### Exercise data
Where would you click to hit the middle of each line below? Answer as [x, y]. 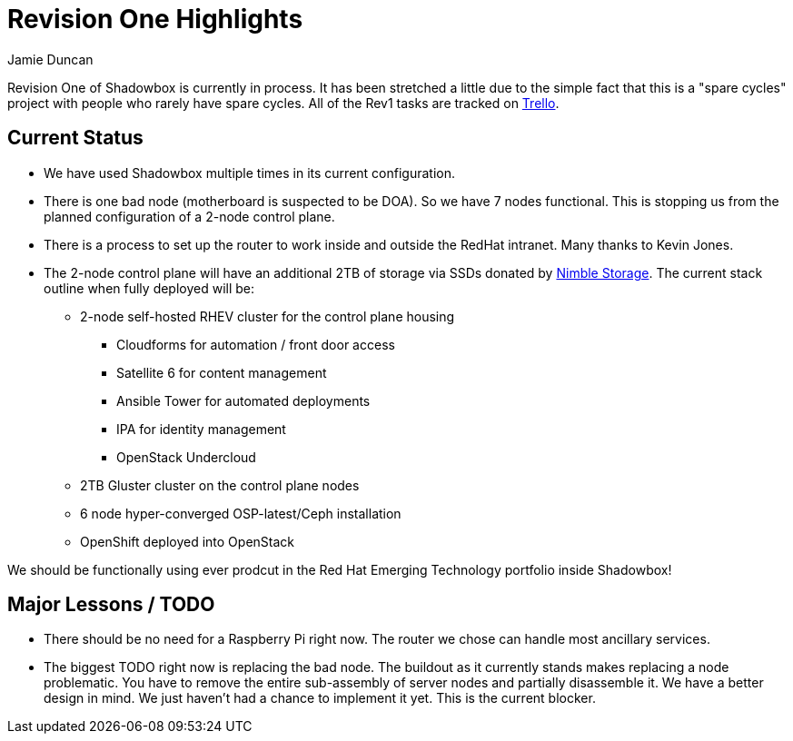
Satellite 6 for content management [222, 372]
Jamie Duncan [50, 59]
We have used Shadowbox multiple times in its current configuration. [249, 173]
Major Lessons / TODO [111, 605]
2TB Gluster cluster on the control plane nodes [220, 485]
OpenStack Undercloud [186, 457]
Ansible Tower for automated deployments [243, 400]
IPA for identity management [201, 429]
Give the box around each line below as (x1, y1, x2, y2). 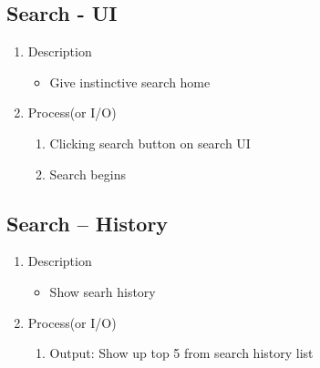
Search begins (49, 164, 126, 183)
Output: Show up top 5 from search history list (49, 343, 314, 363)
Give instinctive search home (49, 72, 211, 91)
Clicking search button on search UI (49, 133, 251, 152)
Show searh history (49, 281, 156, 301)
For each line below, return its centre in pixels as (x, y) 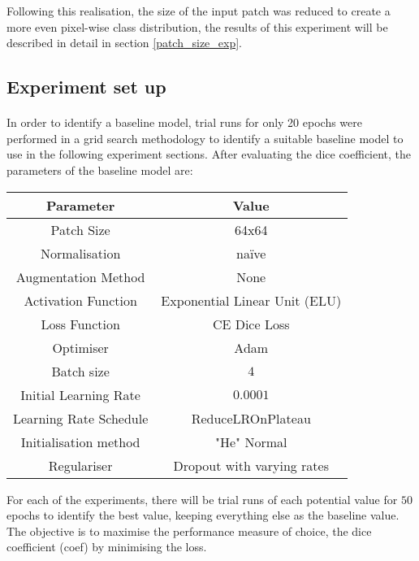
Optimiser (80, 347)
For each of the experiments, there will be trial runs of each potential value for (202, 499)
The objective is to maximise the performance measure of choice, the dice (189, 531)
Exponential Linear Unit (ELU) (251, 300)
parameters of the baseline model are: (100, 170)
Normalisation (80, 253)
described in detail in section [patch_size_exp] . (125, 43)
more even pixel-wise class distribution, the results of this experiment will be (197, 26)
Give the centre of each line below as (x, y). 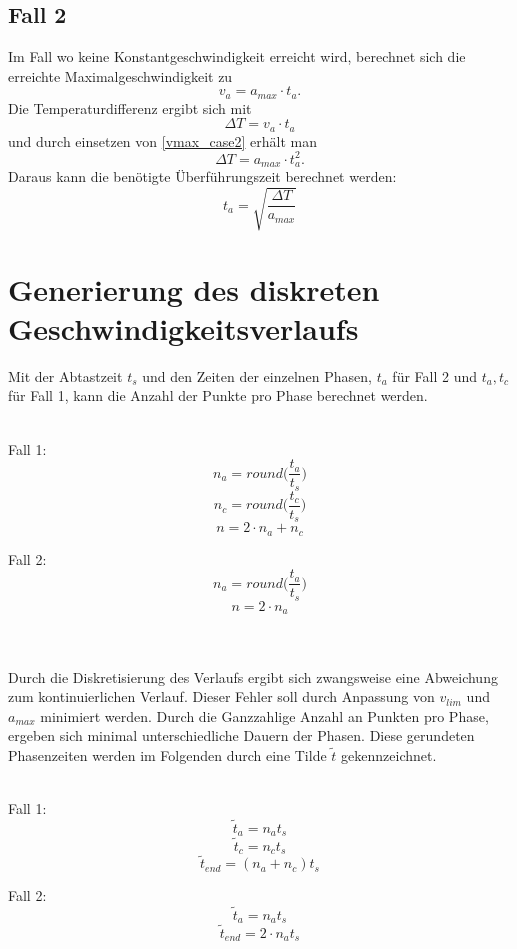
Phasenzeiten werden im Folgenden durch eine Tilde (167, 754)
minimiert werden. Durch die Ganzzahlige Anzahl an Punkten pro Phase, (264, 715)
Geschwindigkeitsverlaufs (183, 327)
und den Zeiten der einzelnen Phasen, (257, 375)
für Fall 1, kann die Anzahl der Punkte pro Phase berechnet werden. (218, 395)
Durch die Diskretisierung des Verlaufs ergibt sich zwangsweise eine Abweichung (253, 676)
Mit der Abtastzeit (65, 375)
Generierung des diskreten (194, 288)
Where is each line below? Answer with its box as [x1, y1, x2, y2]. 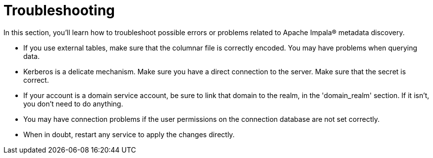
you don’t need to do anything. [23, 99, 123, 108]
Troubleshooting [3, 2, 115, 19]
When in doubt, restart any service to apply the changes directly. [23, 130, 235, 139]
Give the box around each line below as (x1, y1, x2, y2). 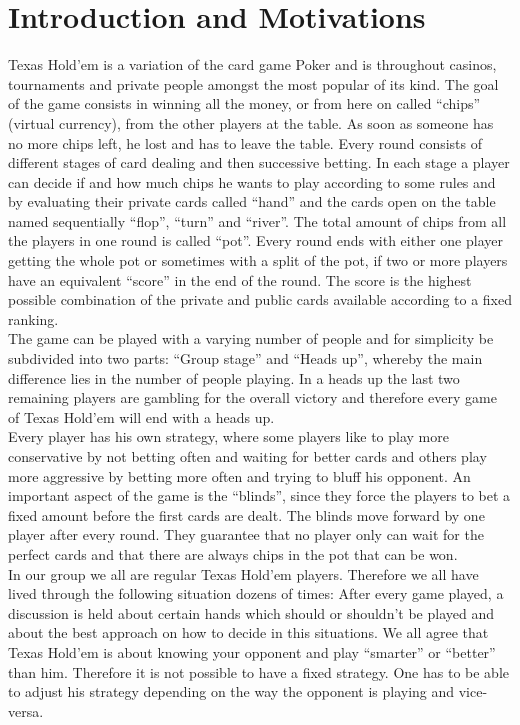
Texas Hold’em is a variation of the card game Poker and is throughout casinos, (8, 54, 497, 75)
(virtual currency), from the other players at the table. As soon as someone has (8, 112, 494, 133)
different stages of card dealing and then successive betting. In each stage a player (8, 152, 510, 173)
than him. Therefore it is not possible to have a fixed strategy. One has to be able (8, 661, 509, 682)
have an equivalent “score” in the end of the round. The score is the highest (8, 269, 472, 290)
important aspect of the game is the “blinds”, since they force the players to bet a (8, 485, 511, 506)
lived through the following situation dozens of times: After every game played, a (8, 583, 504, 604)
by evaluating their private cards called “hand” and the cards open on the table (8, 191, 496, 212)
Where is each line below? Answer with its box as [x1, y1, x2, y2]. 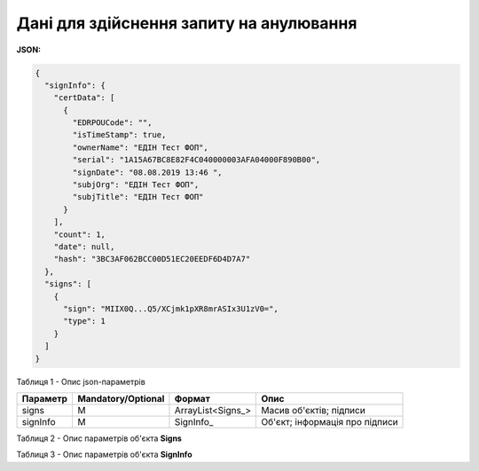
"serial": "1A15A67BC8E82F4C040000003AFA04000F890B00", [72, 155, 321, 165]
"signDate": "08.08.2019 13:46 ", [72, 167, 223, 177]
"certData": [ [53, 93, 115, 103]
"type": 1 [63, 316, 106, 326]
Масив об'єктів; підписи [261, 404, 365, 416]
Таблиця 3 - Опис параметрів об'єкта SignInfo [16, 449, 192, 460]
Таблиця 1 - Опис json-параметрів [16, 376, 145, 387]
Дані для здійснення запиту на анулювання [16, 13, 357, 33]

### Aim of the task
Once you have identified the lines above that contain "Show", copy each of them.

### Answer to the exercise
Output: Show up top 5 from search history list (49, 343, 314, 363)
Show searh history (49, 281, 156, 301)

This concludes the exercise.